Tumor-Stroma-Inflammation Networks Promote Aggressiveness in TNBC by Activating the Notch Pathway

Triple-negative breast cancer (TNBC) is an aggressive disease with poor prognosis and high recurrence rate. The lack of known targetable molecules for this specific disease subtype emphasizes the great need for improved understanding of the mechanisms driving TNBC progression. Components of the tumor microenvironment play key roles in promoting disease progression in TNBC; thus, here, we took an integrative approach in which we investigated the combined effects of tumor-stroma-inflammation cross-talks on the pro-metastatic phenotype of TNBC cells. Major focus was put on tumor-promoting functions and molecular events exerted by TNBC cells in the presence of mesenchymal stem cells (MSCs) or patient-derived cancer-associated fibroblasts (CAFs), and their regulation by the pro-inflammatory cytokines tumor necrosis factor α (TNFα) and interleukin 1β (IL1β) that are enriched in TNBC tumors.
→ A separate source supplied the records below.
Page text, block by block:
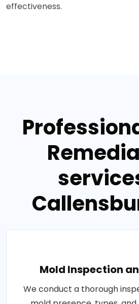
effectiveness.
Mold Inspection
We conduct a thorough
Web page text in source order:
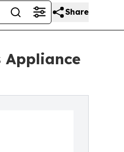
Share
Appliance
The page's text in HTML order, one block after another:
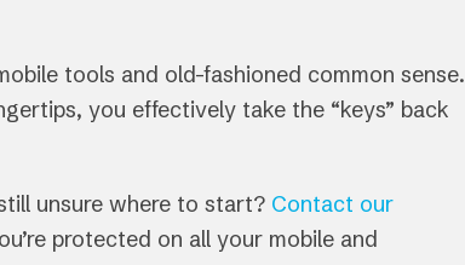
tools and old-fashioned common sense.
you effectively take the “keys” back
unsure where to start? Contact our
protected on all your mobile and
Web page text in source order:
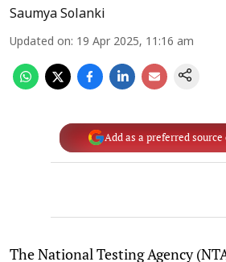
Saumya Solanki
Updated on: 19 Apr 2025, 11:16 am
Add as a preferred source
The National Testing Agency
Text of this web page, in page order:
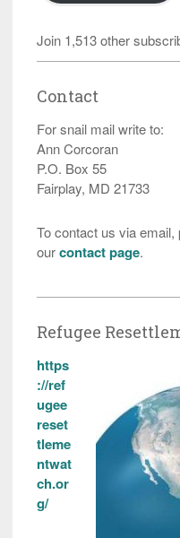
Join 1,513 other
Contact
For snail mail write to:
Ann Corcoran
P.O. Box 55
Fairplay, MD 21733
To contact us via
ourcontact page.
Refugee
https
://ref
ugee
reset
tleme
ntwat
ch.or
g/
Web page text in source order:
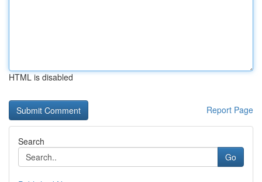
HTML is disabled
Report Page
Search
Go
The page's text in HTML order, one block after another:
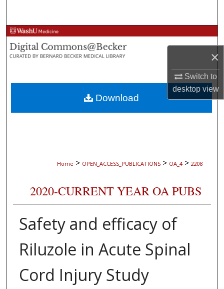
×
Switch to
desktopview
Browse Collections
My Account
About
Digital Commons Network™
Home > OPEN_ACCESS_PUBLICATIONS > OA_4 > 2208
2020-CURRENT YEAR OA PUBS
Safety and efficacy of
Riluzole in Acute Spinal
Cord Injury Study
Download
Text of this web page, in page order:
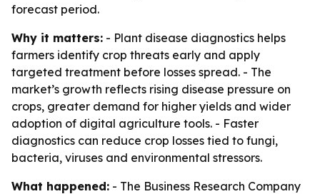
forecast period.
Why it matters: - Plant disease diagnostics helps
farmers identify crop threats early and apply
targeted treatment before losses spread. - The
market’s growth reflects rising disease pressure on
crops, greater demand for higher yields and wider
adoption of digital agriculture tools. - Faster
diagnostics can reduce crop losses tied to fungi,
bacteria, viruses and environmental stressors.
What happened: - The Business Research Company
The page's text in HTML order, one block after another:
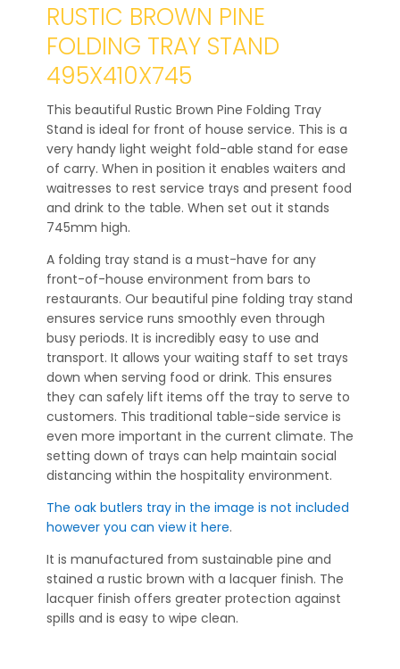
RUSTIC BROWN PINE
FOLDING TRAY STAND
495X410X745
This beautiful Rustic Brown Pine Folding Tray
Stand is ideal for front of house service. This is a
very handy light weight fold-able stand for ease
of carry. When in position it enables waiters and
waitresses to rest service trays and present food
and drink to the table. When set out it stands
745mm high.
A folding tray stand is a must-have for any
front-of-house environment from bars to
restaurants. Our beautiful pine folding tray stand
ensures service runs smoothly even through
busy periods. It is incredibly easy to use and
transport. It allows your waiting staff to set trays
down when serving food or drink. This ensures
they can safely lift items off the tray to serve to
customers. This traditional table-side service is
even more important in the current climate. The
setting down of trays can help maintain social
distancing within the hospitality environment.
The oak butlers tray in the image is not included
however you can view it here.
It is manufactured from sustainable pine and
stained a rustic brown with a lacquer finish. The
lacquer finish offers greater protection against
spills and is easy to wipe clean.
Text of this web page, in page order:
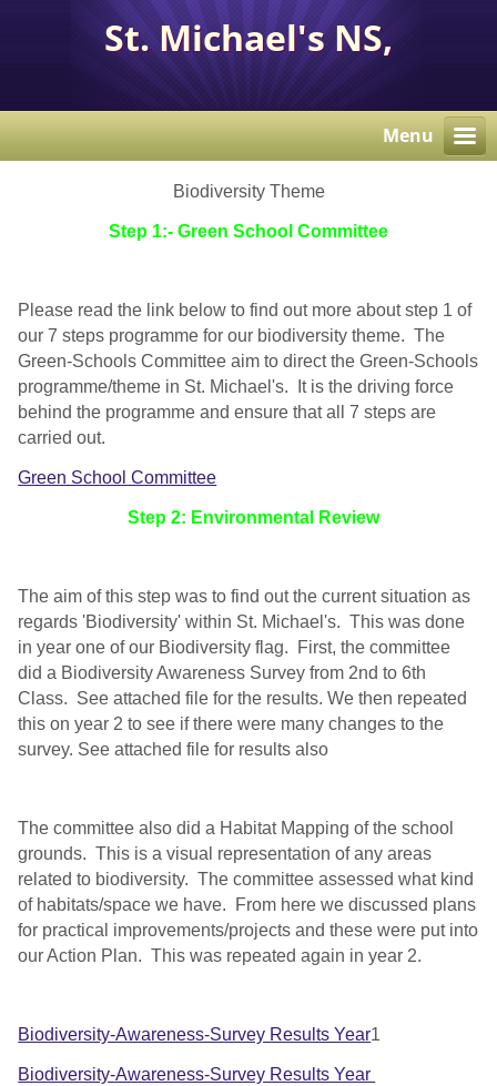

Our findings indicate that co-cultures of TNBC:stroma cells (MSCs, CAFs) stimulated by TNFα, expressed exacerbated levels of the pro-metastatic chemokines CXCL8, CCL2 and CCL5, largely as a result of direct physical contacts between the tumor and stromal cells; similar findings were obtained in IL-1β-stimulated TNBC:stroma co-cultures. Functionally, TNBC-MSC-TNFα networks increased endothelial cell migration and sprouting, and enhanced invasive and migratory properties of the tumor cells. Furthermore, these elevated pro-metastatic activities were reversible and largely depended on CXCL8-induced signaling, as indicated by using CXCL8 siRNA. Importantly, TNFα stimulation of TNBC:MSC co-cultures has increased the aggressiveness of TNBC cells in vivo, leading to higher incidence of mice with lung metastases .
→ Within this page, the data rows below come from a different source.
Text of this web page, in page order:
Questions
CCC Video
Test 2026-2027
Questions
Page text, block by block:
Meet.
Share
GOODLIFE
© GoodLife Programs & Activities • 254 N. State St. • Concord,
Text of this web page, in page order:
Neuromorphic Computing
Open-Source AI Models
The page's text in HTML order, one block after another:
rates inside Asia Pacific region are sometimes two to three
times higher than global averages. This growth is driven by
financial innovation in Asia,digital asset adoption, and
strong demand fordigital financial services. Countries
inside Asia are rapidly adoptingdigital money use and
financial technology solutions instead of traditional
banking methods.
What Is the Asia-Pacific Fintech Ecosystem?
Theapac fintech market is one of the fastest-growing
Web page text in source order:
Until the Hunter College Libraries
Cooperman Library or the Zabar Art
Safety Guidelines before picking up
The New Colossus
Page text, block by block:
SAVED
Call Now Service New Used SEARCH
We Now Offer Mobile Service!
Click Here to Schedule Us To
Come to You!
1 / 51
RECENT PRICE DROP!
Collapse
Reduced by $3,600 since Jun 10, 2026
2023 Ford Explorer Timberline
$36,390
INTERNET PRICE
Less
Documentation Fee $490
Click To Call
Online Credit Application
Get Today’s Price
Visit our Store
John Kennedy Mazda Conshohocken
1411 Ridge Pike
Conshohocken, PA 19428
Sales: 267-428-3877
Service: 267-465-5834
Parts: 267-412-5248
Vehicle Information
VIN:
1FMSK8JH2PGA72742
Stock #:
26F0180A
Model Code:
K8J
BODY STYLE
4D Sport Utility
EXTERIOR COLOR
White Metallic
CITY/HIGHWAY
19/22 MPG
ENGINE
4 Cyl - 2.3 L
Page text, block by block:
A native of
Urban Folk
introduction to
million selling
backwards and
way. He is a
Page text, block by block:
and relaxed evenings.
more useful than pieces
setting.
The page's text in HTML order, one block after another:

Mechanistically, we found that activation of the Notch pathway has driven forward the migratory and invasive properties gained by TNBC cells that formed physical contacts with stromal cells in the presence of TNFα. Moreover, by using siRNA/CRISPR approaches, we demonstrated that TNFα has induced p65 activation in TNBC:MSC “Contact” co-cultures, which then has led to Notch1 activation; in turn, Notch1 up-regulated the expression of CXCL8 by the tumor-stroma-inflammation network. Consequently, CXCL8 promoted angiogenesis, as well as TNBC cell migration and invasion.
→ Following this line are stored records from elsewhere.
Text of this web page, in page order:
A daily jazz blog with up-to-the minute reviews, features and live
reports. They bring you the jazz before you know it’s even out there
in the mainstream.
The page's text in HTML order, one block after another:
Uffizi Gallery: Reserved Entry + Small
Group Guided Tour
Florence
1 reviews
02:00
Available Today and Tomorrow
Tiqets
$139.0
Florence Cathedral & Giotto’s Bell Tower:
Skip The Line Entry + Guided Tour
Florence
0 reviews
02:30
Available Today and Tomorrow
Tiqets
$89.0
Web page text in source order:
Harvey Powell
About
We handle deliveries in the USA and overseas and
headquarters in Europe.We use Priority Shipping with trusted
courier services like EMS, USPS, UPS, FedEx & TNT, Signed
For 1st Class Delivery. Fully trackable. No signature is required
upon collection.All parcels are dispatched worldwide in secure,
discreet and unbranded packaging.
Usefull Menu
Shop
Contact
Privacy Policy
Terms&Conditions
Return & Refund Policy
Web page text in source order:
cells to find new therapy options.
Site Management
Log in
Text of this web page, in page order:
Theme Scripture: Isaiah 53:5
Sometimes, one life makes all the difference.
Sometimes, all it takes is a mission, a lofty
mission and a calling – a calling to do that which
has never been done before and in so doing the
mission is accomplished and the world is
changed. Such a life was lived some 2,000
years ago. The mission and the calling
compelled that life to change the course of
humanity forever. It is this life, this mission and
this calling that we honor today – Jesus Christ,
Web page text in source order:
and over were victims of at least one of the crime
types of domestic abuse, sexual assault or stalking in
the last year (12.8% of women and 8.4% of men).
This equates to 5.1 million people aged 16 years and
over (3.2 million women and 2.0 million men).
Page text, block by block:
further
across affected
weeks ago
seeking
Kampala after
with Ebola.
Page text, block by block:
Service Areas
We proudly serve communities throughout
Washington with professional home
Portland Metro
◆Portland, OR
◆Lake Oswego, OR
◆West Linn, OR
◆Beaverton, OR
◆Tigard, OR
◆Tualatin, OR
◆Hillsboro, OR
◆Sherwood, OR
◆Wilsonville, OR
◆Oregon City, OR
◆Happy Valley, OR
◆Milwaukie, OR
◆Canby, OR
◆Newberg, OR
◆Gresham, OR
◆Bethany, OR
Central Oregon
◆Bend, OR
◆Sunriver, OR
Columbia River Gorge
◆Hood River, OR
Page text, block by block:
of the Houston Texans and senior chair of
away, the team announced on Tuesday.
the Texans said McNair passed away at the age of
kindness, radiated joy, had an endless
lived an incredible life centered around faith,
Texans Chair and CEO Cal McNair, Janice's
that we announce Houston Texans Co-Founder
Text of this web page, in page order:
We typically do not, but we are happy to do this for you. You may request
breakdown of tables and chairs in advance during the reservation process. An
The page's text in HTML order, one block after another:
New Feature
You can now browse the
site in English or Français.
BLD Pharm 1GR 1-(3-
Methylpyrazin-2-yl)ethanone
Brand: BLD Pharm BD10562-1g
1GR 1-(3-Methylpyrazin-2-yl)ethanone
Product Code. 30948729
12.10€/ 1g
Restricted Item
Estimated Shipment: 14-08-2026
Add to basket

Overall, our findings identify novel findings on p65-Notch1-mediated tumor-stroma-inflammation interactions that promote pro-metastatic characteristics in TNBC; these findings pose the pro-inflammatory elements CXCL8/p65 and Notch1 as candidate targets whose combined inhibition may prevent metastasis-promoting activities of the most aggressive subtype of breast cancer.